§ Work instructions: Transcribe the stretch of entries below from the line with "challenge here is" through the line with "ground truth, i.e., the", exactly and with both ends included; leave out all other lines.

Data records
- Opening Delimiter -

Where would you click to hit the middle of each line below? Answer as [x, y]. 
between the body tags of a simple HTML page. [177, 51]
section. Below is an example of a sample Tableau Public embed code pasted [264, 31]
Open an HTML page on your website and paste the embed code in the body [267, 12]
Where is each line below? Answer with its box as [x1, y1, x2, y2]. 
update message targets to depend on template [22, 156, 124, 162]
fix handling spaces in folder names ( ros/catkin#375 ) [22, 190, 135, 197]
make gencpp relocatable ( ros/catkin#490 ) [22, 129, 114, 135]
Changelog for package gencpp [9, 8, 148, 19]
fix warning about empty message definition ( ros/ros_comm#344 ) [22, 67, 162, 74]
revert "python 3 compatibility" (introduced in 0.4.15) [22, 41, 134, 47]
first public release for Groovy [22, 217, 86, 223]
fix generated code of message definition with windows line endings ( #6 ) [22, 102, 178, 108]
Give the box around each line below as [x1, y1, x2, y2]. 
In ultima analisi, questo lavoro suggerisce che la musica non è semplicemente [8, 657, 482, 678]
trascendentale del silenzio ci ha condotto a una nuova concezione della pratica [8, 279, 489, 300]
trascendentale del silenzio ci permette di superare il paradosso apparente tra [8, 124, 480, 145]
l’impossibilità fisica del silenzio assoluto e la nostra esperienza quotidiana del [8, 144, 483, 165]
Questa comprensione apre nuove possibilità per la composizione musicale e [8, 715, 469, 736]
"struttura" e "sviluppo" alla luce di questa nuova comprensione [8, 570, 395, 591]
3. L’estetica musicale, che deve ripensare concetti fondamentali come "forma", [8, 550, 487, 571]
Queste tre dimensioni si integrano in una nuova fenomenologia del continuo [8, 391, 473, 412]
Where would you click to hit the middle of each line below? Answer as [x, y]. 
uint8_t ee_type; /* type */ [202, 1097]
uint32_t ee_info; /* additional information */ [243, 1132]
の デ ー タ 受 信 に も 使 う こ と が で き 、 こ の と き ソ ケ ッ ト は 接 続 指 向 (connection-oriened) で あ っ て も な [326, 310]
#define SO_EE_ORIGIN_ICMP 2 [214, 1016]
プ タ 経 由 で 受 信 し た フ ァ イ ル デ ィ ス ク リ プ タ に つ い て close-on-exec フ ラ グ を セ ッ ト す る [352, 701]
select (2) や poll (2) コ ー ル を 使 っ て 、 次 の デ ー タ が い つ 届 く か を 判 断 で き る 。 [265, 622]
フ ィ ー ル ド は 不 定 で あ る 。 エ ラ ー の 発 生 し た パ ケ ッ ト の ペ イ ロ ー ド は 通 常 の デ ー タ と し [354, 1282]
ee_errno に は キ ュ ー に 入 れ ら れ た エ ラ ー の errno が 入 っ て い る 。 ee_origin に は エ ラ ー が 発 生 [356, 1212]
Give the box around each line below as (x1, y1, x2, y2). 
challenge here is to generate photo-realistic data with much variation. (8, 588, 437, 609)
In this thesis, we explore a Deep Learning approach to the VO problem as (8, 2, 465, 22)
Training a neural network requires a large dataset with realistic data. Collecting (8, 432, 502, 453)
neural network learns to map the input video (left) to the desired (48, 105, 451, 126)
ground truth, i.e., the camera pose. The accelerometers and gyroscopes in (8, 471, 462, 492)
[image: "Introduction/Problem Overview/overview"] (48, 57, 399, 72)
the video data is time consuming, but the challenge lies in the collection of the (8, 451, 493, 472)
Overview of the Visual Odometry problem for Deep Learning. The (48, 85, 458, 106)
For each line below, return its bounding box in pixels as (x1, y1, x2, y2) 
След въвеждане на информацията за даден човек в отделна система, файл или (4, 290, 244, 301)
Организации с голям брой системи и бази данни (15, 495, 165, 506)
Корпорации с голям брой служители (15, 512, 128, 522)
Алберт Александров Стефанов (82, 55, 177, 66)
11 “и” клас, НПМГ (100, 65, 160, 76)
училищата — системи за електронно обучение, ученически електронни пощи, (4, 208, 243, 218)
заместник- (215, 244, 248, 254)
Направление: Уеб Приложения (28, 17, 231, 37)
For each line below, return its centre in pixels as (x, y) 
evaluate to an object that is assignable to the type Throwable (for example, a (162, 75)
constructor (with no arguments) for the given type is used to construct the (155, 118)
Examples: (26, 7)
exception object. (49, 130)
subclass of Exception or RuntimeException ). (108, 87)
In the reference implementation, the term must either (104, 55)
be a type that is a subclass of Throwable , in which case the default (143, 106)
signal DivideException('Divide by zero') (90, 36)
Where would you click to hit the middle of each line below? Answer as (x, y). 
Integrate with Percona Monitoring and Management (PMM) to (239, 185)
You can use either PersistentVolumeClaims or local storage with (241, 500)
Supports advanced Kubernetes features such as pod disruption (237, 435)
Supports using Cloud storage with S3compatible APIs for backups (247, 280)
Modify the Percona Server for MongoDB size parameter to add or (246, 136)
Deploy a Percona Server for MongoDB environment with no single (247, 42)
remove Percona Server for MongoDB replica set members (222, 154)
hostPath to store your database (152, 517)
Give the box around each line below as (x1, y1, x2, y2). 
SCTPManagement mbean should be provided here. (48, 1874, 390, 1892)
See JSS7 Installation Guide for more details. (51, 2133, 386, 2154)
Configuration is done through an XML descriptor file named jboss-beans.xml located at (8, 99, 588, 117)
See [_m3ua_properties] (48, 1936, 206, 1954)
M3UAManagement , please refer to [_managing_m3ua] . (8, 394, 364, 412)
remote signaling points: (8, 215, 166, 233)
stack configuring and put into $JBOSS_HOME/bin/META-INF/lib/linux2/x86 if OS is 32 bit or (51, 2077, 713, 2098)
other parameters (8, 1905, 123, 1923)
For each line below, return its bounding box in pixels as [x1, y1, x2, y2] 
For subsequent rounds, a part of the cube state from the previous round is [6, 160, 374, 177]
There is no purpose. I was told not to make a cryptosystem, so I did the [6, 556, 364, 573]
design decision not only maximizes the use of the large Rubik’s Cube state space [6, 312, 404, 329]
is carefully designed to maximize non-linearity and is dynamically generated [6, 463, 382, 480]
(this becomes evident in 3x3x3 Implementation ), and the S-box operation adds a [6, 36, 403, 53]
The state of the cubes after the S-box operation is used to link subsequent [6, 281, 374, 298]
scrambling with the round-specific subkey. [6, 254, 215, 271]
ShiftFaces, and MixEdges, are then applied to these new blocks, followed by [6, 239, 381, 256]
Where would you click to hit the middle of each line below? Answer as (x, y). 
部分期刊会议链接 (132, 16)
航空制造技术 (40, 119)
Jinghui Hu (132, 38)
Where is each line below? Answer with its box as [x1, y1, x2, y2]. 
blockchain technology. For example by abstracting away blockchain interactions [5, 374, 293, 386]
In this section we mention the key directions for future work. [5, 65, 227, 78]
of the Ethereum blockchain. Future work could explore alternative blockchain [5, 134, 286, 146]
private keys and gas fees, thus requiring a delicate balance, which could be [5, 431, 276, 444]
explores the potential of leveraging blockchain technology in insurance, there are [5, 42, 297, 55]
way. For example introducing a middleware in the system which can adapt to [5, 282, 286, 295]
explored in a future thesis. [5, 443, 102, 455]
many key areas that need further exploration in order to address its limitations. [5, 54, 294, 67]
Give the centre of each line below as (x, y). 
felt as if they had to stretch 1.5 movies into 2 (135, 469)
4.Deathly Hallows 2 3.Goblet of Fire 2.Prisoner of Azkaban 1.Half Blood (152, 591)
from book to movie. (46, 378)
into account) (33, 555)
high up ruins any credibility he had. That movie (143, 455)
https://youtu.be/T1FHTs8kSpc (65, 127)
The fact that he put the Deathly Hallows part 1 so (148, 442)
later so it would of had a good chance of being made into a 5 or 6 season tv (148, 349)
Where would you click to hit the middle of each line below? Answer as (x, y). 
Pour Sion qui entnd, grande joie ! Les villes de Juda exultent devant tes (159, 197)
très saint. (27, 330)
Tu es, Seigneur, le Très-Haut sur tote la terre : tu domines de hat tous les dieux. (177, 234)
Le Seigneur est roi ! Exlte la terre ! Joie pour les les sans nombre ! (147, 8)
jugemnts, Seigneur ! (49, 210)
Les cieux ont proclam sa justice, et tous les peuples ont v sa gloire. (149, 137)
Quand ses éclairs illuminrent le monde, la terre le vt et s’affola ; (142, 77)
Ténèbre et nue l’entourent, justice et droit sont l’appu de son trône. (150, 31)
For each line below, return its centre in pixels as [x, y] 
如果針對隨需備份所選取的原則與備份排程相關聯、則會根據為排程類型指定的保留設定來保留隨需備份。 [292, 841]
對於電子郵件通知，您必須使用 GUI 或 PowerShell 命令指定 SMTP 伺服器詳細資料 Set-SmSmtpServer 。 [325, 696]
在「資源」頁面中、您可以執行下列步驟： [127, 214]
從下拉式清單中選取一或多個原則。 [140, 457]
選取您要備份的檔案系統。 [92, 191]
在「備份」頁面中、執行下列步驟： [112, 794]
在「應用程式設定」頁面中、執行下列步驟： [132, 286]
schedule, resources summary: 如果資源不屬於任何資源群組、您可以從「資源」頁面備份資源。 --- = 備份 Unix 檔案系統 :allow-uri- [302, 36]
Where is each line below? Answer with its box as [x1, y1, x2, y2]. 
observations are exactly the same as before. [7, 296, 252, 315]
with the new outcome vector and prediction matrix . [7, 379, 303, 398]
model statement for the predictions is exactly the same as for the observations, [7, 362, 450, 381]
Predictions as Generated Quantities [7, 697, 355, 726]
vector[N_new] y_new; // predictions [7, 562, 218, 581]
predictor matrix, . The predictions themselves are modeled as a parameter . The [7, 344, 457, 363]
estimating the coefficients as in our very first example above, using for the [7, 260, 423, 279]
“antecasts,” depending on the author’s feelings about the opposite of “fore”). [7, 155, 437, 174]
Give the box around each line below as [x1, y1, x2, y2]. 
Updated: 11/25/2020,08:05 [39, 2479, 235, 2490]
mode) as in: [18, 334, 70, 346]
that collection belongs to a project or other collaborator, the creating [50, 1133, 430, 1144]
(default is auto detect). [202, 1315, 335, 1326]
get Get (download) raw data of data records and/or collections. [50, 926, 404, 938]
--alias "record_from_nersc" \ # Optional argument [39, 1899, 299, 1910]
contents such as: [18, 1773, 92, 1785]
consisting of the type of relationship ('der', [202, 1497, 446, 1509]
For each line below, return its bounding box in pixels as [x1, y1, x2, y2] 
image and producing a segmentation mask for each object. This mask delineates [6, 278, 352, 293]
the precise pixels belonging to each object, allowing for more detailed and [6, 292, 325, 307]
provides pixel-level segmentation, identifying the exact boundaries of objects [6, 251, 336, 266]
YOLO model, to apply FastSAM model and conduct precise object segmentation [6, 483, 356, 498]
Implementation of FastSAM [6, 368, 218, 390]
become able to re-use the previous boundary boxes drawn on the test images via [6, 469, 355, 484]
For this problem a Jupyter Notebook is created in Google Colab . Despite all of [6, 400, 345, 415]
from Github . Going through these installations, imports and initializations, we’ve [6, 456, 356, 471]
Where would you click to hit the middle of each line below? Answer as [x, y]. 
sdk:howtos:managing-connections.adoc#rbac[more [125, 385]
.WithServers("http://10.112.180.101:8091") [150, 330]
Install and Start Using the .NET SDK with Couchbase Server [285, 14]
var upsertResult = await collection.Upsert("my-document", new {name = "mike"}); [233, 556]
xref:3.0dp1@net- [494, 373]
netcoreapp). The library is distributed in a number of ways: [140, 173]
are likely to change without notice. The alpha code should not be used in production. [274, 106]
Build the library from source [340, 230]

- Closing Delimiter -

§ Result of this task:
challenge here is to generate photo-realistic data with much variation. (8, 588, 437, 609)
In this thesis, we explore a Deep Learning approach to the VO problem as (8, 2, 465, 22)
Training a neural network requires a large dataset with realistic data. Collecting (8, 432, 502, 453)
neural network learns to map the input video (left) to the desired (48, 105, 451, 126)
ground truth, i.e., the camera pose. The accelerometers and gyroscopes in (8, 471, 462, 492)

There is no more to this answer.